If that still sounds too exotic just imagine classical retail. A supermarkets will first purchase its produce (let us say carrots) from carrot farmers. This will be separate market where supermarkets are the buyers and where they jointly together form demand and where farmers are suppliers. On this 'market for carrots from farms' there will be supply and demand and price given by the equilibrium.

However, once supermarkets acquire carrots then they will sell them on second retail market to regular consumers. On this second market, let us call it 'market for retail carrots' supermarkets are the suppliers and regular consumers are part of the demand. This market will have its separate price that might be different from the 'market for carrots from farms'. This however does not mean that market is not competitive because supermarket has additional marginal costs for warehousing those carrots, if they sell them just for price that covers these additional cost the market would be perfect (of course, in real life the market might not be perfect, but the point is you can't just say it from the fact that there is a price differential).

In the same way the exchange window at an airport can be thought of operating at two distinct markets. At a market where it buys currency from individuals where the exchange windows are the customers and part of demand and people are the suppliers, and then second market where the exchange window operates as a retail and act as a supplier and people who buy currency are the buyers.

Again this is all consistent with perfect competition. Consider the following simple model:

Exchange window sells USD at price $P_H$, but buys currency at $P_L$ and exchange window additionally has to pay the person sitting at the window wage $w$ for facilitating intermediation (let us assume that wage is paid per unit of currency exchanged to simplify calculation).
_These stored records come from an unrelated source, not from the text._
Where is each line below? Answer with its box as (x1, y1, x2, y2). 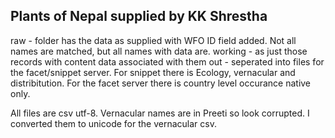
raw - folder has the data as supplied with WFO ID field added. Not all (10, 34, 297, 46)
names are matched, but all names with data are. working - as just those (10, 45, 308, 57)
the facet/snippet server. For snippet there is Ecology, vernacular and (10, 66, 296, 78)
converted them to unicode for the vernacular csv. (10, 117, 217, 129)
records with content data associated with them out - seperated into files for (10, 55, 325, 68)
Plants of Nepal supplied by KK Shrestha (10, 8, 268, 25)
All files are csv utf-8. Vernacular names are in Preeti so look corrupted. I (10, 107, 310, 119)
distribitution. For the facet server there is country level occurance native (10, 77, 312, 89)
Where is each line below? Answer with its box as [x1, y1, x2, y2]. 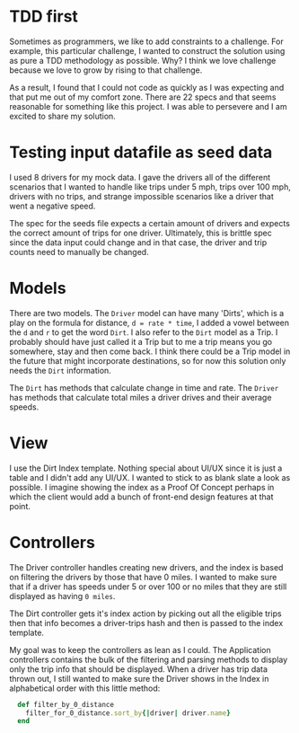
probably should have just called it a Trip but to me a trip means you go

Let the quantity here be the number of USD exchanged ($Q_{USD}$). Now this can be fully consistent with perfect competition. Let us suppose market is perfectly competitive so $P_H$ is treated by firms as being exogenously set (e.g. see any introductory economics text such as Mankiw Principles of Economics). This means that the profit function of this exchange window will be given by:

$$\Pi = P_H Q_{USD} - P_L Q_{USD} - w Q_{USD}$$

Now take the FOCs and we get:

$$ P_H - P_L - w = 0 \implies \underbrace{P_H}_{\text{price}} = \underbrace{P_L + w}_{\text{Marginal Cost}} $$

Hence, here we have literally a textbook example of perfectly competitive market, where $P_H>P_L$ (e.g. a situation where firm buys low sells high). Yet there is no additional markup as price that the firm provides is exactly equal to marginal cost so the markup $\mu=1$ and we have perfectly competitive outcome.

The intuition here is that for the exchange window buying currency from people is part of their cost, but then they have other costs (e.g. wage in example above and in real life also capital costs etc) since the exchange window is in business of providing intermediation service. In perfectly competitive market price at which firms supplies product will be equal to marginal cost, but here the marginal cost equal not just the cost of accruing the currency from people in the first place but also marginal cost of intermediation.

Lastly note, that this is of course not enough to prove that exchanges are competitive, rather this is proving the opposite. Namely, a difference between price at which firm buys product and price at which it sells product in itself does not tell you anything about whether market is competitive or not. $P_H>P_L$ on both competitive and non-competitive markets. Here you would have to add more reasoning to argue it is competitive, like in a question you mention that when it comes to exchanges there are usually many firms offering the same service and so on. Or you could actually try to empirically estimate marginal costs of the firm and see if indeed firm just sells its product at marginal costs or if the prices are higher indicating both presence of markup and market power.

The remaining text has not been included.